Stored items -
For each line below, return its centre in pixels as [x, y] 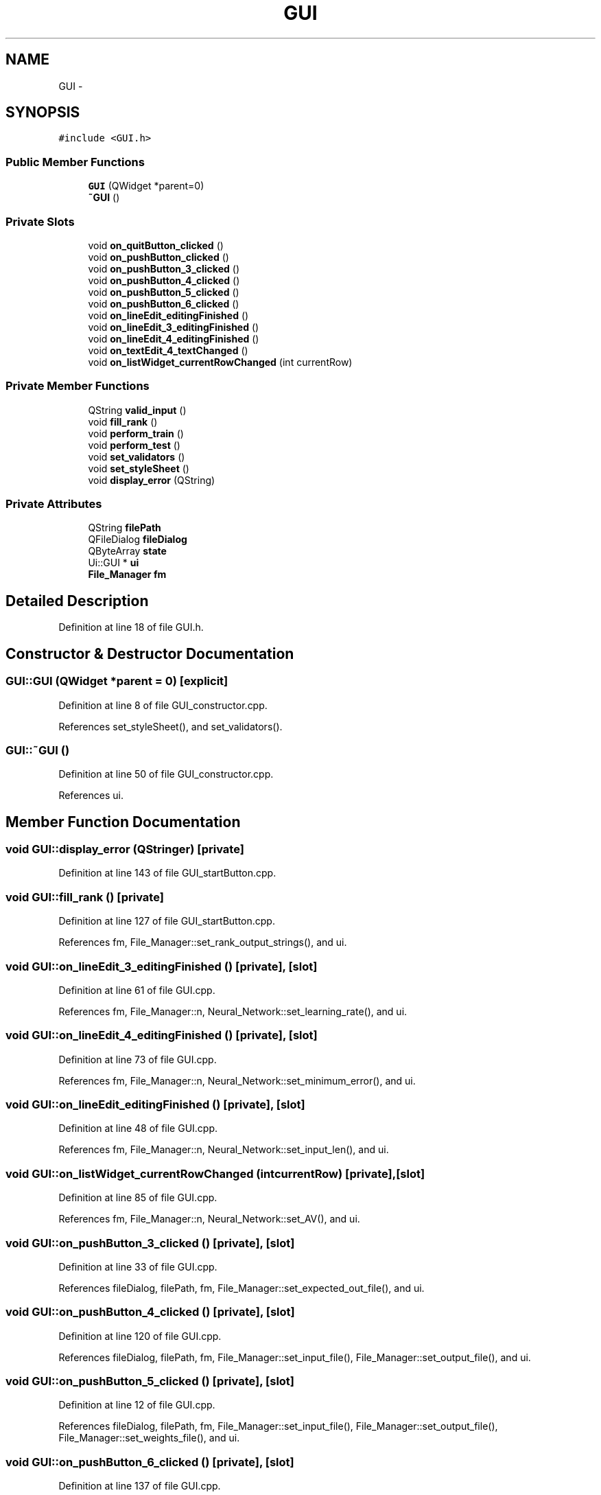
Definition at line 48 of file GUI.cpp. [138, 1128]
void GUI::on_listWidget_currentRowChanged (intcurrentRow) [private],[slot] [215, 1173]
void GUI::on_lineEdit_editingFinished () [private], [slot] [155, 1105]
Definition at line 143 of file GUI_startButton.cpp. [167, 873]
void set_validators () [137, 456]
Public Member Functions [75, 162]
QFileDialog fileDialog [138, 540]
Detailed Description [77, 601]
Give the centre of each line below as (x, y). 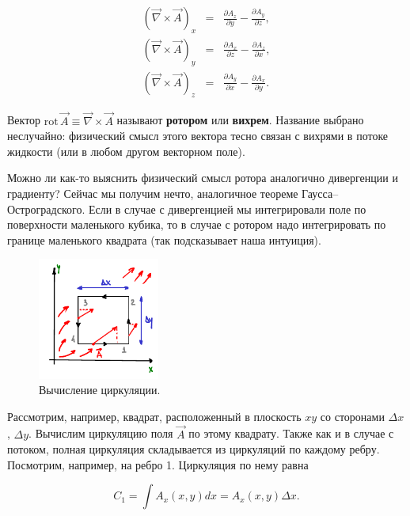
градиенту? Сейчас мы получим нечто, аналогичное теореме (153, 193)
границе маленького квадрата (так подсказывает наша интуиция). (164, 239)
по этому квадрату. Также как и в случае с (291, 433)
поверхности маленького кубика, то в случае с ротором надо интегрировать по (197, 224)
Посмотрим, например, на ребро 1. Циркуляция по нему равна (158, 464)
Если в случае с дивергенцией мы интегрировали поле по (227, 209)
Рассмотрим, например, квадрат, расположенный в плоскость (154, 416)
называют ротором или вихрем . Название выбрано (240, 120)
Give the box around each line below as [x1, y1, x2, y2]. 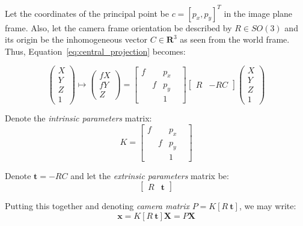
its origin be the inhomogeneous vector [5, 33, 148, 46]
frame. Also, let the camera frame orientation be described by [5, 21, 232, 34]
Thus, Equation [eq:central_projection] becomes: [5, 44, 186, 57]
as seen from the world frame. [180, 33, 290, 46]
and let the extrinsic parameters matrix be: [70, 169, 229, 182]
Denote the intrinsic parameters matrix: [5, 112, 152, 124]
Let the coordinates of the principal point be [5, 7, 169, 19]
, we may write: [239, 200, 296, 212]

Task instructions - Could you repeat, exactly, only the lines above starting at the one that has "void GUI::on_lineEdit_editingFinished ()" and stopping after the one that has "Give the centre", without the pictures?

Exercise output -
void GUI::on_lineEdit_editingFinished () [private], [slot] [155, 1105]
Definition at line 143 of file GUI_startButton.cpp. [167, 873]
void set_validators () [137, 456]
Public Member Functions [75, 162]
QFileDialog fileDialog [138, 540]
Detailed Description [77, 601]
Give the centre of each line below as (x, y). 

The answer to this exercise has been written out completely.